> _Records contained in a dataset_

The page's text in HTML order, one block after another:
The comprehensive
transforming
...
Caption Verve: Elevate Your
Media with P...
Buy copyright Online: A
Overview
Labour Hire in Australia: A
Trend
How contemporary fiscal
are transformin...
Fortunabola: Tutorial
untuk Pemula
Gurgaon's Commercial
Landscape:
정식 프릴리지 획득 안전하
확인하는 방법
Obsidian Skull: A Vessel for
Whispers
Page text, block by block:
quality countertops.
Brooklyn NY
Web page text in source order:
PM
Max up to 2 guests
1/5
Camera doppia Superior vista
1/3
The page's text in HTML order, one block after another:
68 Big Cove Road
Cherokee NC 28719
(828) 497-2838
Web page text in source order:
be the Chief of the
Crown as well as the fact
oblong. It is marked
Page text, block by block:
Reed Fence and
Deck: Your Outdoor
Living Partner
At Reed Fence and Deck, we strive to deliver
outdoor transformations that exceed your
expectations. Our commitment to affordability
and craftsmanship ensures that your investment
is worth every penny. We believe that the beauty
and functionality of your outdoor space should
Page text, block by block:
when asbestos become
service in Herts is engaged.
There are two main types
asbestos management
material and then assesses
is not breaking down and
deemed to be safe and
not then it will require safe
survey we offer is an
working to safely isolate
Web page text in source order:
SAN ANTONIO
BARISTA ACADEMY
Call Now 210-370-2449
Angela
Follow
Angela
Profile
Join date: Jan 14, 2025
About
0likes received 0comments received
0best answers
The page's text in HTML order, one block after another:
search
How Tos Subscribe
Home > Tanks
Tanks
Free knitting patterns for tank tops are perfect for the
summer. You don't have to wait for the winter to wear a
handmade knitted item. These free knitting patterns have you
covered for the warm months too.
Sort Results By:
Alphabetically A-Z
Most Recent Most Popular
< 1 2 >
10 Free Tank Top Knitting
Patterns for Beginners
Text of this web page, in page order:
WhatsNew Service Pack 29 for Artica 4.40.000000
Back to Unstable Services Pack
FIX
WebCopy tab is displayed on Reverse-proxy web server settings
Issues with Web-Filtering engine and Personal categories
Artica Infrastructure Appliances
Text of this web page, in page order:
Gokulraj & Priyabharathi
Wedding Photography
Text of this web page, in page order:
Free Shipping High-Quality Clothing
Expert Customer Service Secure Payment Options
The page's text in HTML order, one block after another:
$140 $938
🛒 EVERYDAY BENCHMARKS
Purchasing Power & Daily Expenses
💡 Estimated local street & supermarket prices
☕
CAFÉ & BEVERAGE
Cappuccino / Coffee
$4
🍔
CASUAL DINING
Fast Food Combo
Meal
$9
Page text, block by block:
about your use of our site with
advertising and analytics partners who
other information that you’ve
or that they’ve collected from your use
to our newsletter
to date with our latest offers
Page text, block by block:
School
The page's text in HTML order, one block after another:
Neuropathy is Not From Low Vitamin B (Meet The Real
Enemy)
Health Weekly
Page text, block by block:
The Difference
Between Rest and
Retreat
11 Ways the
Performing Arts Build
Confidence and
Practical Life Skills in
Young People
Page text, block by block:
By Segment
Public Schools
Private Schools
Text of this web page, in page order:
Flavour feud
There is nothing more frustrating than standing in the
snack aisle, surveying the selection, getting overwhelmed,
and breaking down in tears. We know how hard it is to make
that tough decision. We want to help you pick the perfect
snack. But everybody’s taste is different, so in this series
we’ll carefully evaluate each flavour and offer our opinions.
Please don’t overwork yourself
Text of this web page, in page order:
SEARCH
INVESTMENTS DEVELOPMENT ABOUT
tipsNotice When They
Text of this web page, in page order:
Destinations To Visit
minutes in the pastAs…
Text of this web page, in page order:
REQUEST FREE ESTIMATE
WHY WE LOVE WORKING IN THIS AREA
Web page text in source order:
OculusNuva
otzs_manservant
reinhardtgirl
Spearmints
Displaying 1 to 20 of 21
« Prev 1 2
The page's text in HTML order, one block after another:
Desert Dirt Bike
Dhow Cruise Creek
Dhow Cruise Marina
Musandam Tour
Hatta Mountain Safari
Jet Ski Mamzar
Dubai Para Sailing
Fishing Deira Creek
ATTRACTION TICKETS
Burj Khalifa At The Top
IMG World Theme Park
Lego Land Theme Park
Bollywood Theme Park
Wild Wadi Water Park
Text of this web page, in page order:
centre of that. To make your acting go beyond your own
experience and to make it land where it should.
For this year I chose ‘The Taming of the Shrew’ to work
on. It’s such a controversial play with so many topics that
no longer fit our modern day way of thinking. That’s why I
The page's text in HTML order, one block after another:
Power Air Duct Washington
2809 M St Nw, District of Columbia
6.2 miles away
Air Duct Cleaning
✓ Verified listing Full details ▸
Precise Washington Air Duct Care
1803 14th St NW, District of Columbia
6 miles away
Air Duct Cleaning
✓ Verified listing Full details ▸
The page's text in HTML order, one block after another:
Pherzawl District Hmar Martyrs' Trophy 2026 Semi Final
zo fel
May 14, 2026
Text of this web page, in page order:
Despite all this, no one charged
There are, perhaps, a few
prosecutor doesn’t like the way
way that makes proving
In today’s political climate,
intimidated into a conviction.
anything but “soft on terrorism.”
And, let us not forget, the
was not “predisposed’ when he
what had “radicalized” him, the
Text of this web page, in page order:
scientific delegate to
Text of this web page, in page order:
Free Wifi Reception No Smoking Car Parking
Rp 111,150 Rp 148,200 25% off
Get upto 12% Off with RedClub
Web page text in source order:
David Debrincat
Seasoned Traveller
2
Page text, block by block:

> _ASSIGNMENT_
Restate the records word for word, leaving nothing out.

> _REPLY_
The page's text in HTML order, one block after another:
The comprehensive
transforming
...
Caption Verve: Elevate Your
Media with P...
Buy copyright Online: A
Overview
Labour Hire in Australia: A
Trend
How contemporary fiscal
are transformin...
Fortunabola: Tutorial
untuk Pemula
Gurgaon's Commercial
Landscape:
정식 프릴리지 획득 안전하
확인하는 방법
Obsidian Skull: A Vessel for
Whispers
Page text, block by block:
quality countertops.
Brooklyn NY
Web page text in source order:
PM
Max up to 2 guests
1/5
Camera doppia Superior vista
1/3
The page's text in HTML order, one block after another:
68 Big Cove Road
Cherokee NC 28719
(828) 497-2838
Web page text in source order:
be the Chief of the
Crown as well as the fact
oblong. It is marked
Page text, block by block:
Reed Fence and
Deck: Your Outdoor
Living Partner
At Reed Fence and Deck, we strive to deliver
outdoor transformations that exceed your
expectations. Our commitment to affordability
and craftsmanship ensures that your investment
is worth every penny. We believe that the beauty
and functionality of your outdoor space should
Page text, block by block:
when asbestos become
service in Herts is engaged.
There are two main types
asbestos management
material and then assesses
is not breaking down and
deemed to be safe and
not then it will require safe
survey we offer is an
working to safely isolate
Web page text in source order:
SAN ANTONIO
BARISTA ACADEMY
Call Now 210-370-2449
Angela
Follow
Angela
Profile
Join date: Jan 14, 2025
About
0likes received 0comments received
0best answers
The page's text in HTML order, one block after another:
search
How Tos Subscribe
Home > Tanks
Tanks
Free knitting patterns for tank tops are perfect for the
summer. You don't have to wait for the winter to wear a
handmade knitted item. These free knitting patterns have you
covered for the warm months too.
Sort Results By:
Alphabetically A-Z
Most Recent Most Popular
< 1 2 >
10 Free Tank Top Knitting
Patterns for Beginners
Text of this web page, in page order:
WhatsNew Service Pack 29 for Artica 4.40.000000
Back to Unstable Services Pack
FIX
WebCopy tab is displayed on Reverse-proxy web server settings
Issues with Web-Filtering engine and Personal categories
Artica Infrastructure Appliances
Text of this web page, in page order:
Gokulraj & Priyabharathi
Wedding Photography
Text of this web page, in page order:
Free Shipping High-Quality Clothing
Expert Customer Service Secure Payment Options
The page's text in HTML order, one block after another:
$140 $938
🛒 EVERYDAY BENCHMARKS
Purchasing Power & Daily Expenses
💡 Estimated local street & supermarket prices
☕
CAFÉ & BEVERAGE
Cappuccino / Coffee
$4
🍔
CASUAL DINING
Fast Food Combo
Meal
$9
Page text, block by block:
about your use of our site with
advertising and analytics partners who
other information that you’ve
or that they’ve collected from your use
to our newsletter
to date with our latest offers
Page text, block by block:
School
The page's text in HTML order, one block after another:
Neuropathy is Not From Low Vitamin B (Meet The Real
Enemy)
Health Weekly
Page text, block by block:
The Difference
Between Rest and
Retreat
11 Ways the
Performing Arts Build
Confidence and
Practical Life Skills in
Young People
Page text, block by block:
By Segment
Public Schools
Private Schools
Text of this web page, in page order:
Flavour feud
There is nothing more frustrating than standing in the
snack aisle, surveying the selection, getting overwhelmed,
and breaking down in tears. We know how hard it is to make
that tough decision. We want to help you pick the perfect
snack. But everybody’s taste is different, so in this series
we’ll carefully evaluate each flavour and offer our opinions.
Please don’t overwork yourself
Text of this web page, in page order:
SEARCH
INVESTMENTS DEVELOPMENT ABOUT
tipsNotice When They
Text of this web page, in page order:
Destinations To Visit
minutes in the pastAs…
Text of this web page, in page order:
REQUEST FREE ESTIMATE
WHY WE LOVE WORKING IN THIS AREA
Web page text in source order:
OculusNuva
otzs_manservant
reinhardtgirl
Spearmints
Displaying 1 to 20 of 21
« Prev 1 2
The page's text in HTML order, one block after another:
Desert Dirt Bike
Dhow Cruise Creek
Dhow Cruise Marina
Musandam Tour
Hatta Mountain Safari
Jet Ski Mamzar
Dubai Para Sailing
Fishing Deira Creek
ATTRACTION TICKETS
Burj Khalifa At The Top
IMG World Theme Park
Lego Land Theme Park
Bollywood Theme Park
Wild Wadi Water Park
Text of this web page, in page order:
centre of that. To make your acting go beyond your own
experience and to make it land where it should.
For this year I chose ‘The Taming of the Shrew’ to work
on. It’s such a controversial play with so many topics that
no longer fit our modern day way of thinking. That’s why I
The page's text in HTML order, one block after another:
Power Air Duct Washington
2809 M St Nw, District of Columbia
6.2 miles away
Air Duct Cleaning
✓ Verified listing Full details ▸
Precise Washington Air Duct Care
1803 14th St NW, District of Columbia
6 miles away
Air Duct Cleaning
✓ Verified listing Full details ▸
The page's text in HTML order, one block after another:
Pherzawl District Hmar Martyrs' Trophy 2026 Semi Final
zo fel
May 14, 2026
Text of this web page, in page order:
Despite all this, no one charged
There are, perhaps, a few
prosecutor doesn’t like the way
way that makes proving
In today’s political climate,
intimidated into a conviction.
anything but “soft on terrorism.”
And, let us not forget, the
was not “predisposed’ when he
what had “radicalized” him, the
Text of this web page, in page order:
scientific delegate to
Text of this web page, in page order:
Free Wifi Reception No Smoking Car Parking
Rp 111,150 Rp 148,200 25% off
Get upto 12% Off with RedClub
Web page text in source order:
David Debrincat
Seasoned Traveller
2
Page text, block by block:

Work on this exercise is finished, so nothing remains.